Dorothea Tanning- Eine Kleine Nachtmusik


MOZA ve AYÇİÇEĞİ

Kapıda başladı soyunmaya. Kolundaki saatten kurtuldu önce,  yani zamandan. Zaman, eve girdiği anda tıpkı bir bulut gibi indi yere, etraf flu bir yayvanlığa büründü. Saçını sımsıkı tutan tel tokayı, özel dikim bluzu, ipek pantolonu, dantelli sutyeni çıkardı sırasıyla. Yorgundu ve ihtiyarlamaya hevesliydi Moza. Bu gencecik yaşında. Onun değildi, sanki başkasına ait bir hayat vardı kapıların ardında.

İçeri girdiğine göre artık maskesini çıkarabilirdi. Altında başka bir yüz daha, onun altında bir tane daha. Sevecen, mutlu, iyimser, hayat dolu. Her biri için ayrı birer maske takıyordu Moza. Hayatı böyle yaşanır oluyordu. Ruhu ard arda taktığı bu maskelerin altındaydı. Sırf onun olan, kimseyle paylaşmadığı korkularına ve masum duygularının hoyratlığına ulaşana kadar maskeleri tek tek çıkardı yüzünden. Ürkek bir sokak kedisi kadar çıplak olana, ruhu açığa çıkana kadar sürdü. Her bir maskenin çıkışıyla bedeni, adeta bir sarmaşık gibi tüm evin duvarlarına, kapılara yayıldı.

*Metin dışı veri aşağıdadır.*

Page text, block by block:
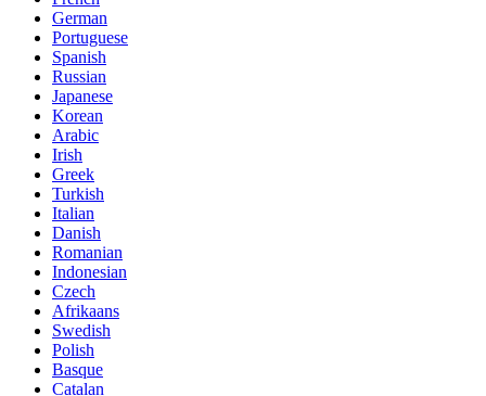
German
Portuguese
Spanish
Russian
Japanese
Korean
Arabic
Irish
Greek
Turkish
Italian
Danish
Romanian
Indonesian
Czech
Afrikaans
Swedish
Polish
Basque
Catalan
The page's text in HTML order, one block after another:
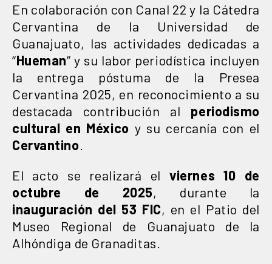
En colaboración con Canal 22 y la Cátedra
Cervantina de la Universidad de
Guanajuato, las actividades dedicadas a
“Hueman” y su labor periodística incluyen
la entrega póstuma de la Presea
Cervantina 2025, en reconocimiento a su
destacada contribución al periodismo
cultural en México y su cercanía con el
Cervantino
El acto se realizará elviernes 10 de
octubre de 2025, durante la
inauguración del 53 FIC, en el Patio del
Museo Regional de Guanajuato de la
Alhóndiga de Granaditas.
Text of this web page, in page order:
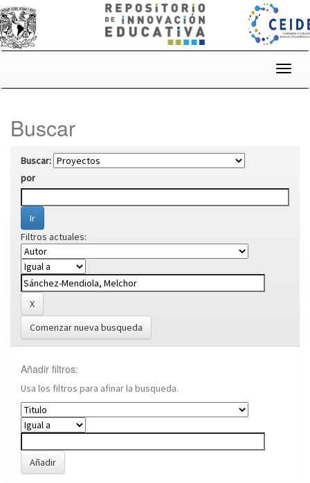
Buscar
Buscar:
por
Filtros actuales:
Comenzar nueva busqueda
Añadir filtros:
Usa los filtros para afinar la busqueda.
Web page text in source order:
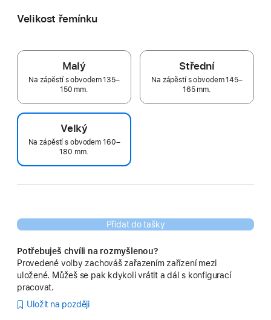
Velikost řemínku
Malý
Na zápěstí s obvodem 135–
150 mm.
Střední
Na zápěstí s obvodem 145–
165 mm.
Velký
Na zápěstí s obvodem 160–
180 mm.
Přidat do tašky
Potřebuješ chvíli na rozmyšlenou?
Provedené volby zachováš zařazením zařízení mezi
uložené. Můžeš se pak kdykoli vrátit a dál s konfigurací
pracovat.
Uložit na později
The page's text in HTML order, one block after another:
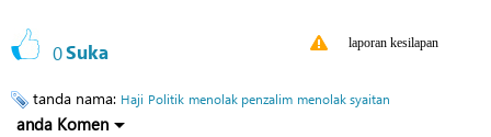
0Suka laporan kesilapan
tanda nama: Haji Politik menolak penzalim menolak syaitan
anda Komen
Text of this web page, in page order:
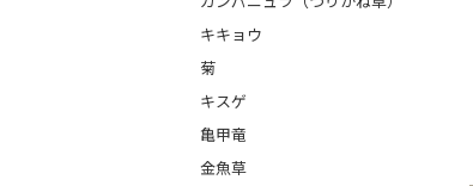
キキョウ
菊
キスゲ
亀甲竜
金魚草
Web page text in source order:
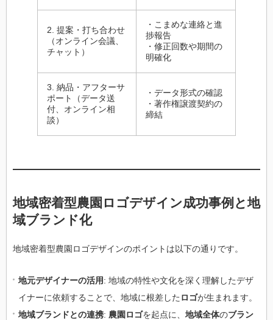
2. 提案・打ち合わせ
（オンライン会議、
チャット）
・こまめな連絡と進
捗報告
・修正回数や期間の
明確化
3. 納品・アフターサ
ポート（データ送
付、オンライン相
談）
・データ形式の確認
・著作権譲渡契約の
締結
地域密着型農園ロゴデザイン成功事例と地
域ブランド化
地域密着型農園ロゴデザインのポイントは以下の通りです。
地元デザイナーの活用: 地域の特性や文化を深く理解したデザ
イナーに依頼することで、地域に根差した ロゴが生まれます。
地域ブランドとの連携: 農園ロゴを起点に、 地域全体のブラン
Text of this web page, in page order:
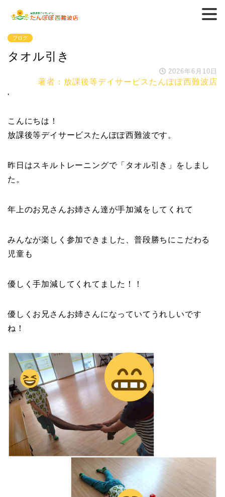
ブログ
タオル引き
2026年6月10日
著者：放課後等デイサービスたんぽぽ西難波店
'
こんにちは！
放課後等デイサービスたんぽぽ西難波です。
昨日はスキルトレーニングで「タオル引き」をしまし
た。
年上のお兄さんお姉さん達が手加減をしてくれて
みんなが楽しく参加できました、普段勝ちにこだわる
児童も
優しく手加減してくれてました！！
優しくお兄さんお姉さんになっていてうれしいです
ね！
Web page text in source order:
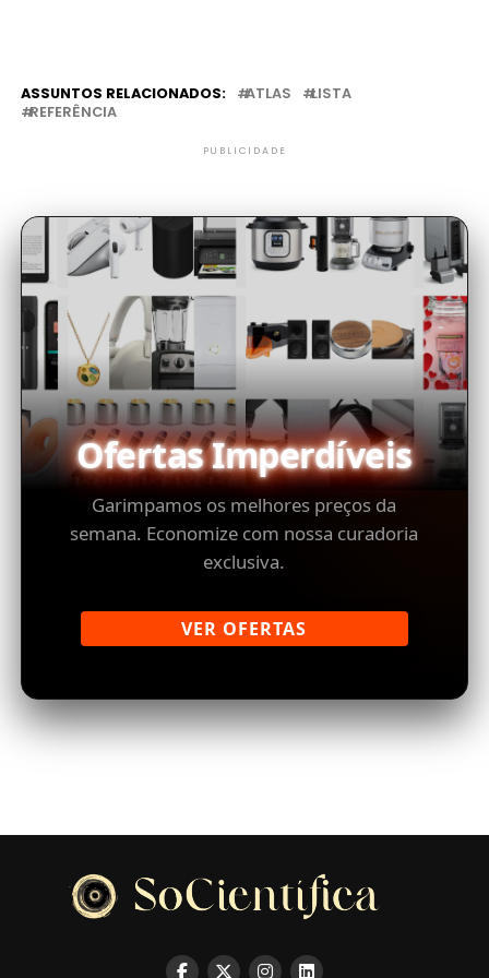
ASSUNTOS RELACIONADOS: ATLAS
LISTA
REFERÊNCIA
PUBLICIDADE
Ofertas Imperdíveis
Garimpamos os melhores preços da
semana. Economize com nossa curadoria
exclusiva.
VER OFERTAS
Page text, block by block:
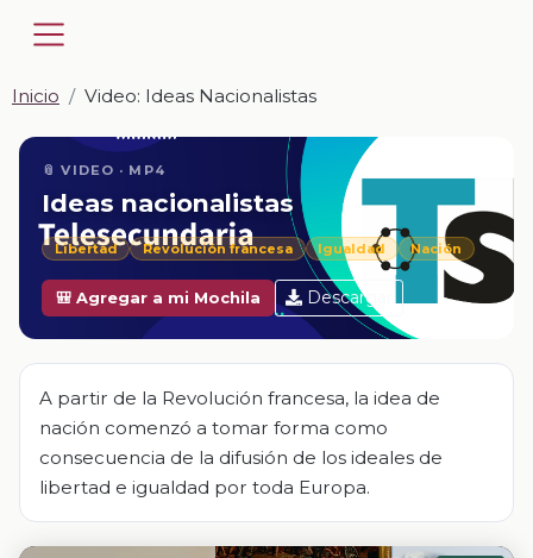
Inicio Video: Ideas Nacionalistas
📎 VIDEO · MP4
Ideas nacionalistas
Libertad Revolución francesa Igualdad Nación
🎒 Agregar a mi Mochila Descargar
A partir de la Revolución francesa, la idea de
nación comenzó a tomar forma como
consecuencia de la difusión de los ideales de
libertad e igualdad por toda Europa.
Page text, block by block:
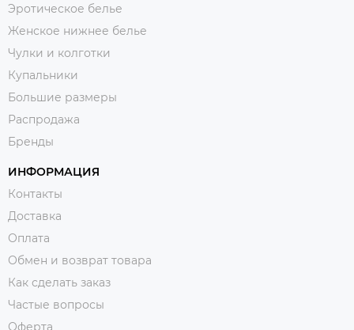
Эротическое белье
Женское нижнее белье
Чулки и колготки
Купальники
Большие размеры
Распродажа
Бренды
ИНФОРМАЦИЯ
Контакты
Доставка
Оплата
Обмен и возврат товара
Как сделать заказ
Частые вопросы
Оферта
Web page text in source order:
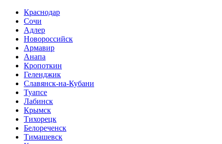
Краснодар
Сочи
Адлер
Новороссийск
Армавир
Анапа
Кропоткин
Геленджик
Славянск-на-Кубани
Туапсе
Лабинск
Крымск
Тихорецк
Белореченск
Тимашевск
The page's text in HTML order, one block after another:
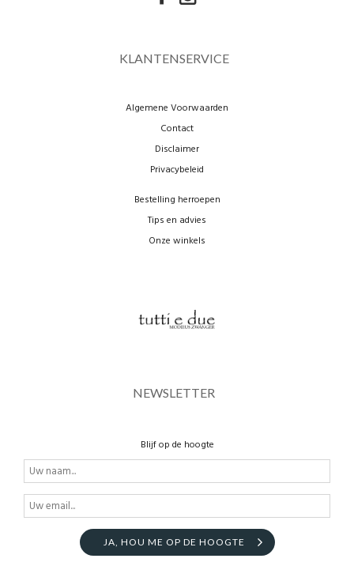
KLANTENSERVICE
Algemene Voorwaarden
Contact
Disclaimer
Privacybeleid
Bestelling herroepen
Tips en advies
Onze winkels
NEWSLETTER
Blijf op de hoogte
JA, HOU ME OP DE HOOGTE
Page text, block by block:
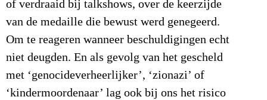
of verdraaid bij talkshows, over de keerzijde
van de medaille die bewust werd genegeerd.
Om te reageren wanneer beschuldigingen echt
niet deugden. En als gevolg van het gescheld
met ‘genocideverheerlijker’, ‘zionazi’ of
‘kindermoordenaar’ lag ook bij ons het risico
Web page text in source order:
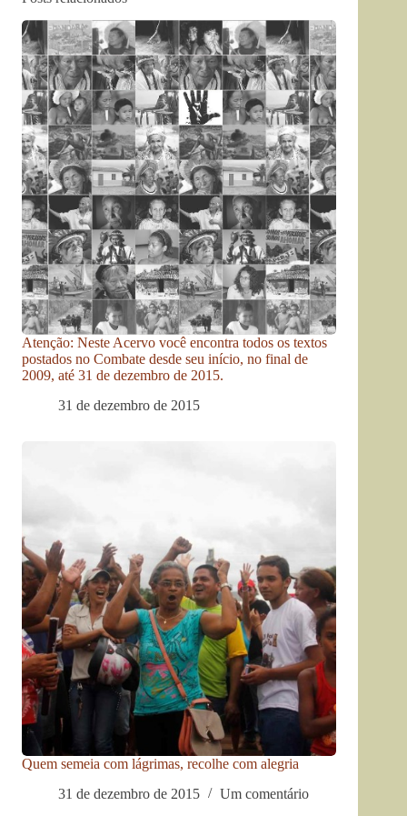
Atenção: Neste Acervo você encontra todos os textos
postados no Combate desde seu início, no final de
2009, até 31 de dezembro de 2015.
31 de dezembro de 2015
Quem semeia com lágrimas, recolhe com alegria
31 de dezembro de 2015
Um comentário
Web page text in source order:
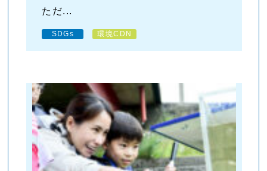
ただ...
SDGs 環境CDN
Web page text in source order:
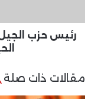
الحياة
السياسية
رئيس حزب
مقالات ذات صلة
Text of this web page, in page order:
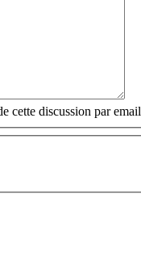
cette discussion par email
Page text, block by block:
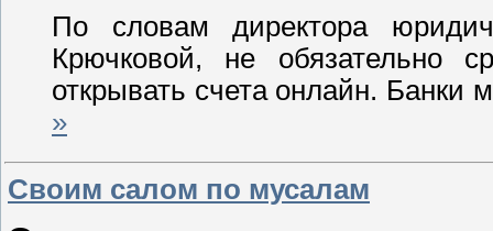
По словам директора
Крючковой, не обязательно
открывать счета онлайн. Банки
»
Своим салом по мусалам
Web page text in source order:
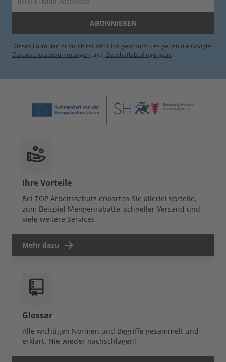
ABONNIEREN
Dieses Formular ist durch reCAPTCHA geschützt - es gelten die Google-
Datenschutzbestimmungen und -Geschäftsbedingungen.
Ihre Vorteile
Bei TOP Arbeitsschutz erwarten Sie allerlei Vorteile,
zum Beispiel Mengenrabatte, schneller Versand und
viele weitere Services
Mehr dazu
Glossar
Alle wichtigen Normen und Begriffe gesammelt und
erklärt. Nie wieder nachschlagen!
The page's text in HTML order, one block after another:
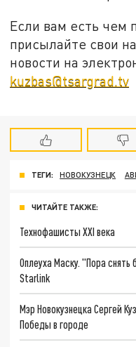
Если вам есть чем
присылайте свои
новости на
kuzbas@tsargrad.tv
ТЕГИ: НОВОКУЗНЕЦК
ЧИТАЙТЕ ТАКЖЕ:
Технофашисты XXI века
Оплеуха Маску. "Пора
Starlink
Мэр Новокузнецка Сергей
Победы в городе

 Dökülmeye yüz tutmuş, bakımsız ve yalnız bırakılmış ev vücuduydu şimdi. Her yerde yığılı onlarca anı, canlı kırmızısıyla zamana direnen halının altına saklanmıştı. Kapıların ardında onu bekleyen ruhunu giyindi ve daha sonra üzerine yeni hiçbir hatıra eklemediği eski anısıyla başladı konuşmaya.

Baba.

 “Dikkatli tut bakalım, ufaklık! Fotoğrafı duvara çivileyelim güzelce. Ayçiçekleriyle ne güzel oldu bahçemiz.”

“Her geçen gün daha çok benziyor sesim. Bu an’ı rüyalarımda tekrar tekrar yaşıyorum. Şimdi sarısı solmuş ayçiçeklerinin, o hallerini anımsamak istemiyorum artık!”

Birden elini fotoğraftan çekti;

“Beni neden yanına almadın? Küçücüğüm, neden bıraktın?”

Kapının ardındaki ayçiçeği fotoğrafı

Yerleri değişmemişti çocukluğunun. Bahçedeki ayçiçekleriyle çekilmiş fotoğrafı, duvarla öyle bütünleşikti ki, oradan koparıldığı anda duvar, yalnızlığını büyük bir yıkıntıyla gösterirdi. Fotoğrafın dış yüzeyinin zavallı görünümünün aksine ayçiçeklerin, soğuk, parlak, kaygan, dehşet verici görkemli yaprakları ve vücudunu saran sevecenliği capcanlıydı. Binlerce kez olduğu gibi Moza yine hissetti. Parmaklarını fotoğrafın üzerinde gezdirdi. Babasıyla en mutlu olduğu an buydu herhalde. Düşünüyordu, yıllarca düşünmüştü, bahçeye ayçiçeklerini diktikleri o günden daha mutlu bir anı, küçücük bir gülümseyiş bile anımsamıyordu.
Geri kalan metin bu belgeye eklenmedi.